A Lesson in Translating Archibabble

Much of the language used by globetrotting architects and academics to describe their projects and concepts is indecipherable to those not up to speed on biomorphology or french philosophy. BD offers a helpful guide for speaking architect.

"There is an apocryphal story, popular among architectural students, that upon leaving a Rem Koolhaas lecture, an attendee was asked by a colleague what the lecture had been about. 'I have absolutely no idea,' they replied. 'Either I’m stupid, or that guy’s a genius.'"

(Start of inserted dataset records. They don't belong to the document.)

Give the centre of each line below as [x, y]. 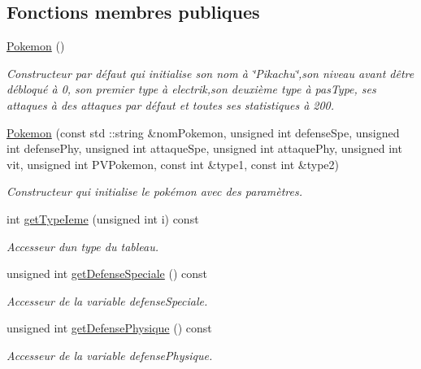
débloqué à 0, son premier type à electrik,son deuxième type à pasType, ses [191, 89]
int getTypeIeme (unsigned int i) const [103, 218]
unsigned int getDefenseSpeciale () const [107, 273]
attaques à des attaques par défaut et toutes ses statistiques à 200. [171, 104]
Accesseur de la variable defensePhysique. [110, 355]
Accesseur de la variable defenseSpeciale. [107, 300]
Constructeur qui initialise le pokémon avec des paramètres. [154, 191]
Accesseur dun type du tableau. [83, 246]
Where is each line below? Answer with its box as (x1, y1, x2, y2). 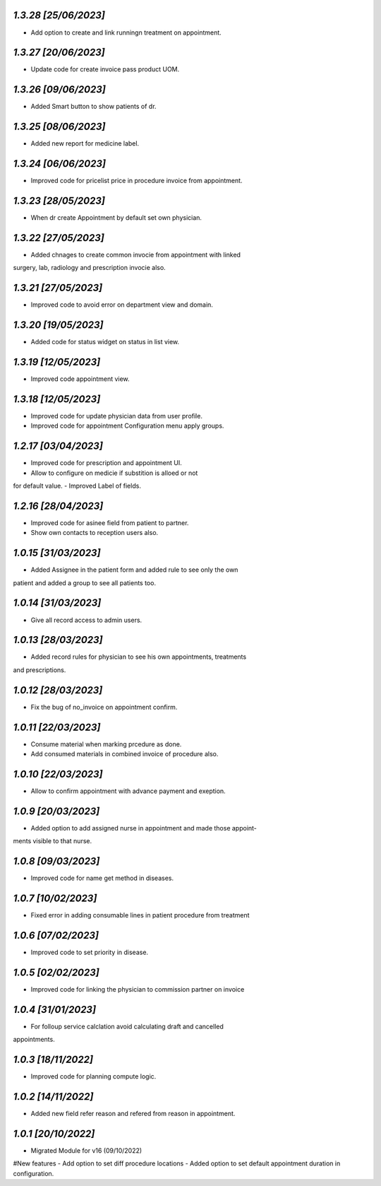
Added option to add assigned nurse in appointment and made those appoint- (30, 823, 258, 832)
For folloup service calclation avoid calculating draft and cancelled (30, 1022, 224, 1031)
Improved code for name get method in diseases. (30, 874, 174, 883)
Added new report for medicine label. (30, 139, 140, 148)
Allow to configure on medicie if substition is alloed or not (30, 469, 198, 477)
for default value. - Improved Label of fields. (13, 481, 141, 491)
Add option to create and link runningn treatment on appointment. (30, 28, 222, 37)
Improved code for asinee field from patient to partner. (30, 518, 189, 527)
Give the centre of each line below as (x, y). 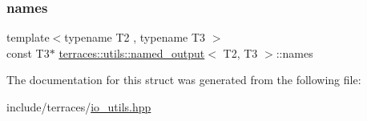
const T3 (28, 52)
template (28, 37)
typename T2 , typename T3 (135, 37)
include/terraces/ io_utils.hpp (79, 107)
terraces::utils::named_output (132, 52)
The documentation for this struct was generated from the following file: (184, 80)
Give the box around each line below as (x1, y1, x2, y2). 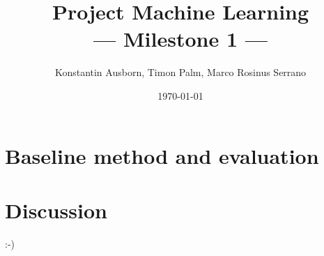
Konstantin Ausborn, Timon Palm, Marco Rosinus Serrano (54, 65, 307, 80)
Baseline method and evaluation (5, 141, 319, 170)
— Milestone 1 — (93, 24, 268, 53)
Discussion (5, 195, 107, 224)
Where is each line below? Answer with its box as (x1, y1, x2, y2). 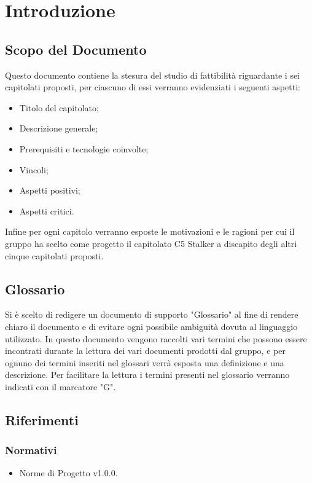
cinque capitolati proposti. (5, 249, 104, 262)
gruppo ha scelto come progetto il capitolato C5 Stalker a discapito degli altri (5, 237, 297, 249)
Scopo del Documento (5, 39, 147, 58)
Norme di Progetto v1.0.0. (19, 466, 118, 479)
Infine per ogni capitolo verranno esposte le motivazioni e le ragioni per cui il (5, 225, 295, 238)
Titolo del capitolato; (19, 101, 99, 114)
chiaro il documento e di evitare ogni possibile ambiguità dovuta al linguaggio (5, 320, 298, 332)
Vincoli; (19, 163, 49, 176)
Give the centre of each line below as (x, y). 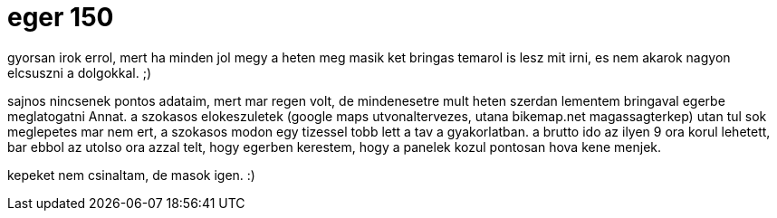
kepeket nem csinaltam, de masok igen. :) (131, 175)
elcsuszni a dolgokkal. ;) (79, 72)
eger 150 (61, 17)
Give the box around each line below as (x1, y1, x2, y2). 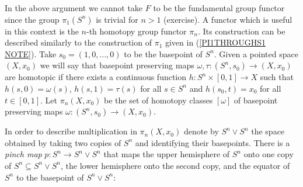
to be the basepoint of (124, 47, 203, 60)
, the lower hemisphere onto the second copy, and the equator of (60, 159, 290, 171)
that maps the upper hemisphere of (103, 148, 230, 160)
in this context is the (5, 25, 79, 37)
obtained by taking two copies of (5, 136, 121, 148)
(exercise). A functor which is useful (163, 13, 292, 25)
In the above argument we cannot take (5, 2, 143, 13)
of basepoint (234, 93, 278, 106)
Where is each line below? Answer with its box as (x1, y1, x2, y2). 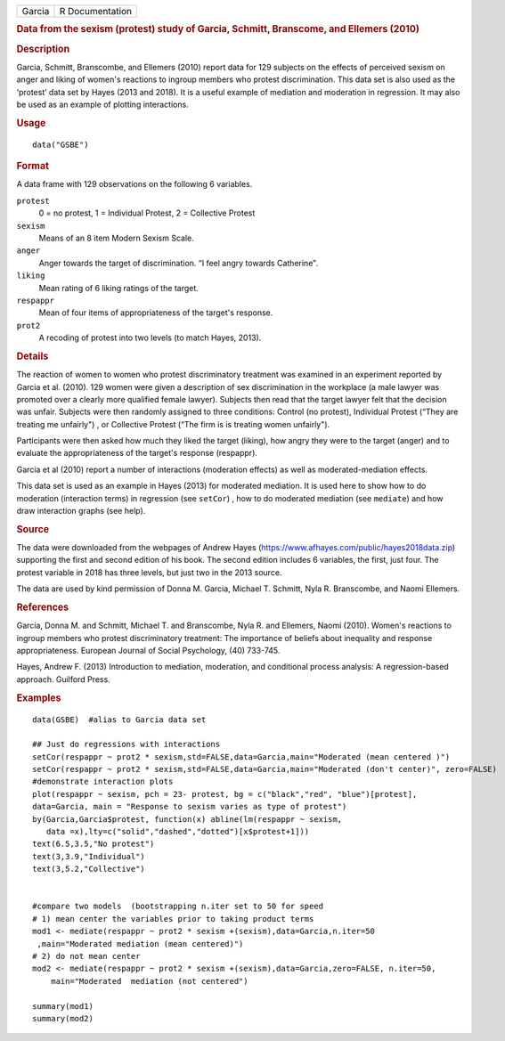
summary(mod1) (32, 1001, 94, 1011)
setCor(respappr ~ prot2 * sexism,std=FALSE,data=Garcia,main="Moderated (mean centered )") (32, 752, 451, 761)
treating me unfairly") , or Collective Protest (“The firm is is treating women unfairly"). (16, 419, 330, 429)
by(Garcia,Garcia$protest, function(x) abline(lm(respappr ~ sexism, (32, 814, 343, 824)
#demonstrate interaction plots (32, 777, 174, 787)
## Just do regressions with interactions (32, 739, 221, 750)
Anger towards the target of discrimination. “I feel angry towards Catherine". (38, 257, 319, 268)
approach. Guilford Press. (16, 673, 110, 685)
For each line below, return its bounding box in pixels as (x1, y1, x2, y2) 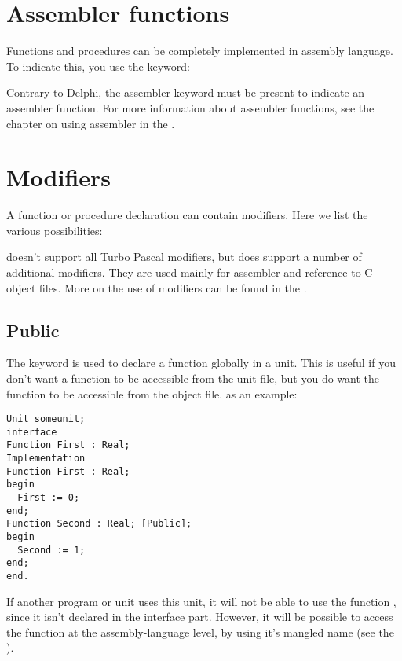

"This anecdote indicates a prevailing perception that much of the language that architects use is utterly unintelligible to the uninitiated layperson and even, as the story illustrates, to many in our own profession," explains Ike Ijeh. "But as it’s Christmas, Building has decided to celebrate rather than mourn this fact and has compiled some of the more entertaining examples of architectural linguistic contortionism for your delectation."

Ijeh and Lee Monks attempt to translate the archibabble of Jean Nouvel, Bernard Tschumi, Zaha Hadid and others. 

Monks, of the Plain English Campaign, ends with this appeal: "So, going forward … we need to go backwards. We need to stop showing off. Language is bigger than us, and communication - not self-promotion - is what it should be for."